Most accounting relationships are built around historical reporting and annual obligations. We focus on your future success, treating financial management as a strategic tool rather than a compliance burden.
- Forward-looking advisory: We focus on what’s coming rather than just reporting what’s happened. Our conversations centre on helping you achieve your business goals rather than simply complying with obligations.
- Integrated planning: We combine compliance requirements with strategic planning, ensuring you meet all obligations while building toward your growth targets.
- Regular strategic check-ins: Rather than annual meetings, we maintain ongoing dialogue about your business performance and upcoming decisions.

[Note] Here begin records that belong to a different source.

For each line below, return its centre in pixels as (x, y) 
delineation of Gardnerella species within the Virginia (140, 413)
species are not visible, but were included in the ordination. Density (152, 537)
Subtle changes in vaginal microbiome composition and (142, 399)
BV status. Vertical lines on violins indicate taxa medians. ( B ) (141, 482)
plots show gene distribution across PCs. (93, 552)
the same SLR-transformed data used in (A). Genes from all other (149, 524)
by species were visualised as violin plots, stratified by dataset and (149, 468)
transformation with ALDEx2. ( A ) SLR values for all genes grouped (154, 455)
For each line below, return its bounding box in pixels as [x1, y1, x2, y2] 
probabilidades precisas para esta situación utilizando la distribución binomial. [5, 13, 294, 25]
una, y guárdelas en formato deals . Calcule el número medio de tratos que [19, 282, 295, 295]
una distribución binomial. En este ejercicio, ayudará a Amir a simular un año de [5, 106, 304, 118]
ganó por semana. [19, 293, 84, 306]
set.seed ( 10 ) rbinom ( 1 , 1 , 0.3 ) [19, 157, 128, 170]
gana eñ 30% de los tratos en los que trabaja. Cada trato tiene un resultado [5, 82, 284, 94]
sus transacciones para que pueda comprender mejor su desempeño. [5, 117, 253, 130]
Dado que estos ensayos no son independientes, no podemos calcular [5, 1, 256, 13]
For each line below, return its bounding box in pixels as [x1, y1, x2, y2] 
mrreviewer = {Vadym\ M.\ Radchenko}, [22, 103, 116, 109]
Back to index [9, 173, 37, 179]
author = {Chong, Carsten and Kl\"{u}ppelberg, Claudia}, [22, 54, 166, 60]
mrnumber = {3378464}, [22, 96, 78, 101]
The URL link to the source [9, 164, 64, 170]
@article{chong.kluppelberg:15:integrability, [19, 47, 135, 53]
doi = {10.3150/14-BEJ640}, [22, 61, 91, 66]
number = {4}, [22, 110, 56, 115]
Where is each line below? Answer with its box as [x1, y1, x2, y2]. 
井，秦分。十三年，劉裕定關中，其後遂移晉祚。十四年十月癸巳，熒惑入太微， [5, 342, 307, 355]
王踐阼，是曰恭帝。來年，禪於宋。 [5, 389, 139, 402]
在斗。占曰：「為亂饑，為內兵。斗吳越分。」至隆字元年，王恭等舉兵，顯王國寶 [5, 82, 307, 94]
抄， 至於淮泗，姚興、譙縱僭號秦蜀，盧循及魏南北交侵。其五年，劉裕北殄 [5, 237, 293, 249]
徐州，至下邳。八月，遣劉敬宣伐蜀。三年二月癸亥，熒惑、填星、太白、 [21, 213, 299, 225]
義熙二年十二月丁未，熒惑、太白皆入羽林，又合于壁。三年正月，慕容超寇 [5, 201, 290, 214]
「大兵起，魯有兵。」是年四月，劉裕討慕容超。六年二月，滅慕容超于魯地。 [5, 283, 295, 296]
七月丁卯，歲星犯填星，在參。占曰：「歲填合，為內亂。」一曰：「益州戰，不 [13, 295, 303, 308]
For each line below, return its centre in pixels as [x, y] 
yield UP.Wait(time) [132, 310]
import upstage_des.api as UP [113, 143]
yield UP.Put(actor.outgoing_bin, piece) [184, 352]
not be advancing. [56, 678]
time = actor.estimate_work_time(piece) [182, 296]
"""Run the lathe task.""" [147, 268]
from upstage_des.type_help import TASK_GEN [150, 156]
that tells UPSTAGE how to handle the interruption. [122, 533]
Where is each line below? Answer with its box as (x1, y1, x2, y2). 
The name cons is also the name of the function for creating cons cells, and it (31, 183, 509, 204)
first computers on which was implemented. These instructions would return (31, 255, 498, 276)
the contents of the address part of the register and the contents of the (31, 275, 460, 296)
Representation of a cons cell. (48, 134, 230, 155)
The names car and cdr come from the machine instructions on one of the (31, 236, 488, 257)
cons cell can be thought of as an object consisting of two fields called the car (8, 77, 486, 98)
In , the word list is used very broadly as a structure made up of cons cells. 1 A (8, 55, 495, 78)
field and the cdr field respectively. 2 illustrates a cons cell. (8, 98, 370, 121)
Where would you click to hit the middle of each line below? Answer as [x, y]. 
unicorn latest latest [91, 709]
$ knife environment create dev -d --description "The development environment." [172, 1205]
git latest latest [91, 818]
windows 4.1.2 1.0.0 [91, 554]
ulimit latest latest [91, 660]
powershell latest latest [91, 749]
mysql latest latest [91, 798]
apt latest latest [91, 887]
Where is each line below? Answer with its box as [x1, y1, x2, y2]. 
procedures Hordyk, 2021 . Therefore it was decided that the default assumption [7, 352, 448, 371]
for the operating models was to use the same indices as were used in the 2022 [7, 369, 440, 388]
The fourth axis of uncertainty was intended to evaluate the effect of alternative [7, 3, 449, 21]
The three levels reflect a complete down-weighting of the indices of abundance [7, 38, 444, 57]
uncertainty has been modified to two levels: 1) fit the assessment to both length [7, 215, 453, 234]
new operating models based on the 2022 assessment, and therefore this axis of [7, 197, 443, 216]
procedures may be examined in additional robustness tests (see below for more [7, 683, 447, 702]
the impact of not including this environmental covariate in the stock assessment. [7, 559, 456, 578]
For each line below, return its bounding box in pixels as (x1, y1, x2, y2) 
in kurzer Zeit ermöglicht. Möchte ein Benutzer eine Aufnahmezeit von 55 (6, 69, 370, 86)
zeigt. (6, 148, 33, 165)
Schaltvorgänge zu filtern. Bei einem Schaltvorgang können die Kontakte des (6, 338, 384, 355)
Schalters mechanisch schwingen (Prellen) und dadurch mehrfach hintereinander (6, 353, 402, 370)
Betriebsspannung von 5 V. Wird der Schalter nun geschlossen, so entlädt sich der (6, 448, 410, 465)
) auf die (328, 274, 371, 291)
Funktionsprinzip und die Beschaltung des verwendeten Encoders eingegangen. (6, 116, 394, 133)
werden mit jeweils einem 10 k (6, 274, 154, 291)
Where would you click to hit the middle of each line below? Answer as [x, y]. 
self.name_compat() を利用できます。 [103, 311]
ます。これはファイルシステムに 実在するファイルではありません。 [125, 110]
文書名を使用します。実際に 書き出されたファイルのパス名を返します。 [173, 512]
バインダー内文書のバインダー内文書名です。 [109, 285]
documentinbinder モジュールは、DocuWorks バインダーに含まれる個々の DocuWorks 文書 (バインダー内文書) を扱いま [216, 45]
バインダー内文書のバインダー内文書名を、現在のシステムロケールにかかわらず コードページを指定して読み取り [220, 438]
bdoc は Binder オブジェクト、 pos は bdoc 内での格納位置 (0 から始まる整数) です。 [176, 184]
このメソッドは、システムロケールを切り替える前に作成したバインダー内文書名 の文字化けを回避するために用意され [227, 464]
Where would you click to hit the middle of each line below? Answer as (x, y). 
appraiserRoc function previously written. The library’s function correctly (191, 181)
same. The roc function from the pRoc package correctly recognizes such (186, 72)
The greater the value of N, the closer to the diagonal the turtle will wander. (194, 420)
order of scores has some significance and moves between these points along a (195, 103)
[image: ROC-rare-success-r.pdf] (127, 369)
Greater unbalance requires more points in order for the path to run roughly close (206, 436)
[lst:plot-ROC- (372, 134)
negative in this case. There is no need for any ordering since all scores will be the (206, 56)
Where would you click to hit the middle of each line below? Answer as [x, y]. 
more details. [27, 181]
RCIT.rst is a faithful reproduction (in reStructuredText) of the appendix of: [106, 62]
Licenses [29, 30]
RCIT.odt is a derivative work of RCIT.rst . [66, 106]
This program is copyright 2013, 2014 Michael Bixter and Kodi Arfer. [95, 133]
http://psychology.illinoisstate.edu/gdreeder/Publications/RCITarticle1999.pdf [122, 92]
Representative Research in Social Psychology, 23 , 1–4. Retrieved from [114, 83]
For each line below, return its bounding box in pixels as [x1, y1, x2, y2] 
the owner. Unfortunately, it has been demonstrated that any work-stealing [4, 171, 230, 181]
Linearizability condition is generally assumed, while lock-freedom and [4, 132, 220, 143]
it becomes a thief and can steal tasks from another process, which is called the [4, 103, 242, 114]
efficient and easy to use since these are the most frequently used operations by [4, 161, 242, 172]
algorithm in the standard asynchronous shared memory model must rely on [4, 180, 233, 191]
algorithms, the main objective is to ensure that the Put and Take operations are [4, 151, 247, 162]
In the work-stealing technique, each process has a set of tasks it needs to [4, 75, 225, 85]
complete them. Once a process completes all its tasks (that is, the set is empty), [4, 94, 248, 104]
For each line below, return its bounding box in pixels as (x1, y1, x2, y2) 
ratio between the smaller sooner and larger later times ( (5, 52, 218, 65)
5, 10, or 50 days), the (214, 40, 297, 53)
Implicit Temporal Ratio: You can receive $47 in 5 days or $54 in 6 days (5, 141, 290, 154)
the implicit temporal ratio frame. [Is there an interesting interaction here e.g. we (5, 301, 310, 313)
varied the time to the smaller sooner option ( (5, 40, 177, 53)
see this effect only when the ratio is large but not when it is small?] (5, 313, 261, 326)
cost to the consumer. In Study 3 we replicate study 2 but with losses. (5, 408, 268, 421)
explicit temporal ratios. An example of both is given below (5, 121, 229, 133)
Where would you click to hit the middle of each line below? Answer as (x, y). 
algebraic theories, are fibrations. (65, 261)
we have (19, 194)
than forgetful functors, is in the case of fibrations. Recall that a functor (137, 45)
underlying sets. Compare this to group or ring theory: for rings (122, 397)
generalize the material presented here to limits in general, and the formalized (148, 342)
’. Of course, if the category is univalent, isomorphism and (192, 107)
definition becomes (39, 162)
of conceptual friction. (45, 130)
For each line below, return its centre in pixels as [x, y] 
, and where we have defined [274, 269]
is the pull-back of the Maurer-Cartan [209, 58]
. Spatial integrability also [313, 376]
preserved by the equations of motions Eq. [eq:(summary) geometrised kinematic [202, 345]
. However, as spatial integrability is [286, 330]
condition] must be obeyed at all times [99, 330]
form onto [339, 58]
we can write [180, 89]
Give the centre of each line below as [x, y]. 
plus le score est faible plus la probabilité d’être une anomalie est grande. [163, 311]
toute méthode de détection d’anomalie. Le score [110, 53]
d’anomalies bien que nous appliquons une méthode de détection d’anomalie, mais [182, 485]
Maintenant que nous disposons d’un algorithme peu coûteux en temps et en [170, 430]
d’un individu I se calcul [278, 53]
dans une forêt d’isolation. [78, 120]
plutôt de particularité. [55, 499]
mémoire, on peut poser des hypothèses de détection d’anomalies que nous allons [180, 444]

- Brisbane market understanding: As local specialists, we understand the specific challenges and opportunities facing Brisbane small businesses, from seasonal patterns to regulatory requirements.
- Preventive problem-solving: We ask questions before problems appear, helping you avoid cash flow crunches, compliance issues, and missed opportunities.
Take action on your new financial year strategy
If you’re ready to move from reactive financial management to strategic planning, we’re here to help. Our approach focuses on building systems that serve your business goals while ensuring complete compliance with all obligations.
Book a consultation to discuss your new financial year goals and develop a roadmap for achieving them. We’ll work with you to establish the systems and strategies that turn financial management into a competitive advantage.
New financial year planning FAQs
What’s the difference between tax planning and tax preparation?
Tax planning happens before 30 June and focuses on legally minimising your tax liability through strategic decisions about income timing, expense planning, and investment choices.
Tax preparation happens after 30 June and involves calculating and reporting what’s already occurred. Planning provides opportunities for optimisation that preparation cannot offer.
How far in advance should I start financial planning for the new year?
We recommend starting strategic discussions by April for the best outcomes. This provides sufficient time to implement strategies, make necessary purchases, and organise your affairs before 30 June. However, financial planning should be an ongoing process throughout the year rather than a once-off exercise.
What should I do if I’ve already missed the April tax planning window?
While mid-April is ideal for comprehensive tax planning, strategic financial planning provides benefits regardless of timing. Focus on implementing systems for ongoing financial monitoring, establishing KPIs for business performance, and creating processes that will serve you throughout the current year and into the next financial year planning cycle.